To prevent that from happening, we must call on the totality of America's strength -- strong alliances, to help us stop the world's most lethal weapons from falling into the most dangerous hands. A powerful military, transformed to meet the new threats of terrorism and the spread of weapons of mass destruction. And all of America's power -- our diplomacy, our intelligence system, our economic power, the appeal of our values -- each of which is critical to making America more secure and preventing a new generation of terrorists from emerging.

National security is a central issue in this campaign. We owe it to the American people to have a real debate about the choices President Bush has made and the choices I would make to fight and win the war on terror.

That means we must have a great honest national debate on Iraq. The president claims it is the centerpiece of his war on terror. In fact, Iraq was a profound diversion from that war and the battle against our greatest enemy, Osama bin Laden and the terrorists. Invading Iraq has created a crisis of historic proportions and, if we do not change course, there is the prospect of a war with no end in sight.

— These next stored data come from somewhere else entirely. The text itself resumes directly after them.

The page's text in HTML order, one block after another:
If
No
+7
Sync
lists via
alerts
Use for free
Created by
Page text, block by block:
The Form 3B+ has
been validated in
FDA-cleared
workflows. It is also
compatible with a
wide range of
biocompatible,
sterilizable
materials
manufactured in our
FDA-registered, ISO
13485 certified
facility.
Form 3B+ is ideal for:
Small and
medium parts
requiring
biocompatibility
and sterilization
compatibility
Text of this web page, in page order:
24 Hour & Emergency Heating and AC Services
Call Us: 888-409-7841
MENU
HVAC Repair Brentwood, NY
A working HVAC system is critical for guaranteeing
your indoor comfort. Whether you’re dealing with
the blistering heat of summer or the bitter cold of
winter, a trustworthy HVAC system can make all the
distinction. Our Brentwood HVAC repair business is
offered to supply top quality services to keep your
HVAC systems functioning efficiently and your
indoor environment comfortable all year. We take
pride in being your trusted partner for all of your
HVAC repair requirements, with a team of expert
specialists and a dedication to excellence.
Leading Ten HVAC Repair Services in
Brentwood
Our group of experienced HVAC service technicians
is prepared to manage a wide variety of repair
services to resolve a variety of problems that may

This month, we passed a cruel milestone: more than 1,000 Americans lost in Iraq. Their sacrifice reminds us that Iraq remains, overwhelmingly, an American burden. Nearly 90 percent of the troops -- and nearly 90 percent of the casualties -- are American. Despite the president's claims, this is not a grand coalition.

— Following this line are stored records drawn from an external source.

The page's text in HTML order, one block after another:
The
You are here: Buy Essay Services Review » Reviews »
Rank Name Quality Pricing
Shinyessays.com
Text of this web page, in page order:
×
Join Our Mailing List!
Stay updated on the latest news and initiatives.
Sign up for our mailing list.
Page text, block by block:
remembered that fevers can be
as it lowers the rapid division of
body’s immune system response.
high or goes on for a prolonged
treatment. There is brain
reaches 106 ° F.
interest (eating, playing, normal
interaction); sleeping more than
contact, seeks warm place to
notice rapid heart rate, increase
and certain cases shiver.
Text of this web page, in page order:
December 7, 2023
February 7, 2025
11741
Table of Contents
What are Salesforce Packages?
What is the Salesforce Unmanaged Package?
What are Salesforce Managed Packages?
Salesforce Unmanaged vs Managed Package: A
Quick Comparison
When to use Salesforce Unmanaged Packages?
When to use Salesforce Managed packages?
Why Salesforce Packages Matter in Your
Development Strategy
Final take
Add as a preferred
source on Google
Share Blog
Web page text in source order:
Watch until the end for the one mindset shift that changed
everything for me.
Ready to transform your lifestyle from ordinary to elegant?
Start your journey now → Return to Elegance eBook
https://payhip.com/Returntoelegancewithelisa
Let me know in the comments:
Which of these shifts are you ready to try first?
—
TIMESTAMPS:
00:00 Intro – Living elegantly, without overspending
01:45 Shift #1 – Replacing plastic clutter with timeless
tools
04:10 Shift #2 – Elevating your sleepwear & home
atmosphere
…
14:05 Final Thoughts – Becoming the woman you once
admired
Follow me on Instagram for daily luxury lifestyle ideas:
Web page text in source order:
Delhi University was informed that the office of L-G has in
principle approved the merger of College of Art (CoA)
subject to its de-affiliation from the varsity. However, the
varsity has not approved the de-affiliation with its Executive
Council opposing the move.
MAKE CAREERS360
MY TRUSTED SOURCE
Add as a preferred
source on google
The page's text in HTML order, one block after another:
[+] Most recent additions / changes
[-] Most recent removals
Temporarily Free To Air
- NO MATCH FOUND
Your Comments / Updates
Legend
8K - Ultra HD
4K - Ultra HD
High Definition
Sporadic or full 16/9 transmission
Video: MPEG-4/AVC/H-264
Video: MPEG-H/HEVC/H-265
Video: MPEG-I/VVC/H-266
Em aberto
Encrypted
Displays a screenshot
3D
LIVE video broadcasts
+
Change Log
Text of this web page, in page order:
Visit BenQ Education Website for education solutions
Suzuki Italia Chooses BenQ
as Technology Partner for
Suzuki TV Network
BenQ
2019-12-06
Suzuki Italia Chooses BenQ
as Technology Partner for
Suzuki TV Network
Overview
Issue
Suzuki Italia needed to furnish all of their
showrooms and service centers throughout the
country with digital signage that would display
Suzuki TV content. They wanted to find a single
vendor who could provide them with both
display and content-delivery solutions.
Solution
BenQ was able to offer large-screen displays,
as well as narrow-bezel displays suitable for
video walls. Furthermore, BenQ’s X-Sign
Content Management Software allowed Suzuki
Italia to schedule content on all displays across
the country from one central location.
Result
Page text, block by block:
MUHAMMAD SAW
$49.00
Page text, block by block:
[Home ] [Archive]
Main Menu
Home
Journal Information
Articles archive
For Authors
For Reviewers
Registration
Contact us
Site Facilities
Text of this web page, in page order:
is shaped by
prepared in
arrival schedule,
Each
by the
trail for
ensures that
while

Our troops have served with extraordinary bravery, skill and resolve. Their service humbles all of us. When I speak to them when I look into the eyes of their families, I know this: we owe them the truth about what we have asked them to do and what is still to be done.

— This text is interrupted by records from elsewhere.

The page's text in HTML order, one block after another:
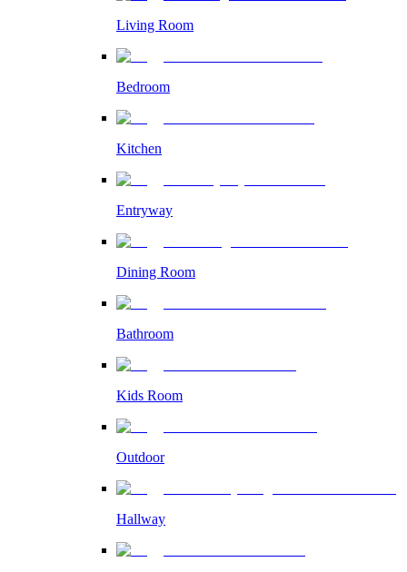
Living Room
Bedroom
Kitchen
Entryway
Dining Room
Bathroom
Kids Room
Outdoor
Hallway
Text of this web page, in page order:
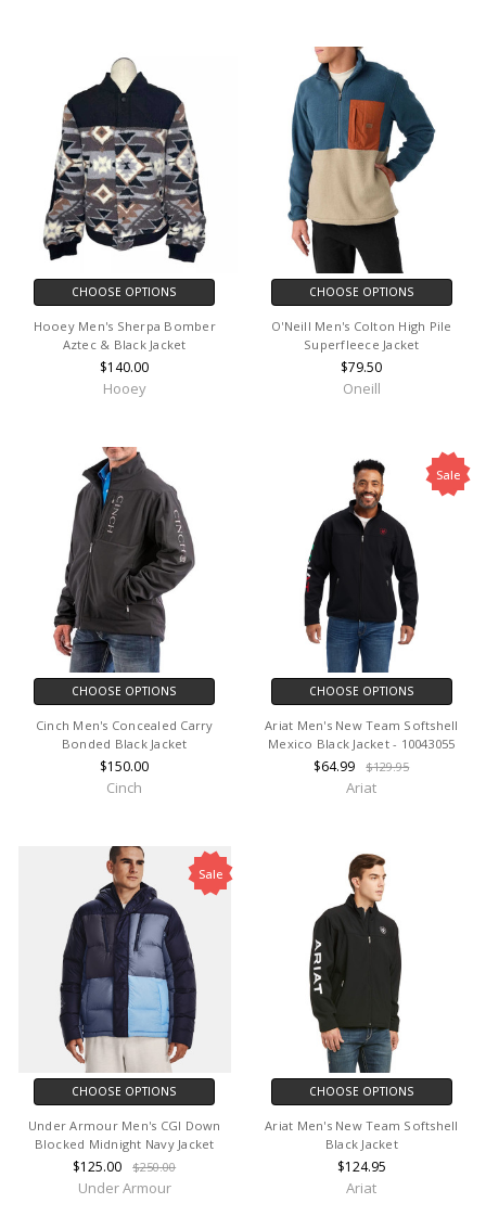
CHOOSE OPTIONS
Hooey Men's Sherpa Bomber
Aztec & Black Jacket
$140.00
Hooey
CHOOSE OPTIONS
O'Neill Men's Colton High Pile
Superfleece Jacket
$79.50
Oneill
CHOOSE OPTIONS
Cinch Men's Concealed Carry
Bonded Black Jacket
$150.00
Cinch
Sale
CHOOSE OPTIONS
Ariat Men's New Team Softshell
Mexico Black Jacket - 10043055
$64.99 $129.95
Ariat
Sale
CHOOSE OPTIONS
Under Armour Men's CGI Down
Blocked Midnight Navy Jacket
$125.00 $250.00
Under Armour
CHOOSE OPTIONS
Ariat Men's New Team Softshell
Black Jacket
$124.95
Ariat

In June, the president declared, "The Iraqi people have their country back." Just last week, he told us: "This country is headed toward democracy. Freedom is on the march."

But the administration's own official intelligence estimate, given to the president last July, tells a very different story.

According to press reports, the intelligence estimate totally contradicts what the president is saying to the American people.

So do the facts on the ground.

Security is deteriorating, for us and for the Iraqis.

42 Americans died in Iraq in June -- the month before the handover. But 54 died in July -- 66 in August and already 54 halfway through September.

And more than 1,100 Americans were wounded in August -- more than in any other month since the invasion.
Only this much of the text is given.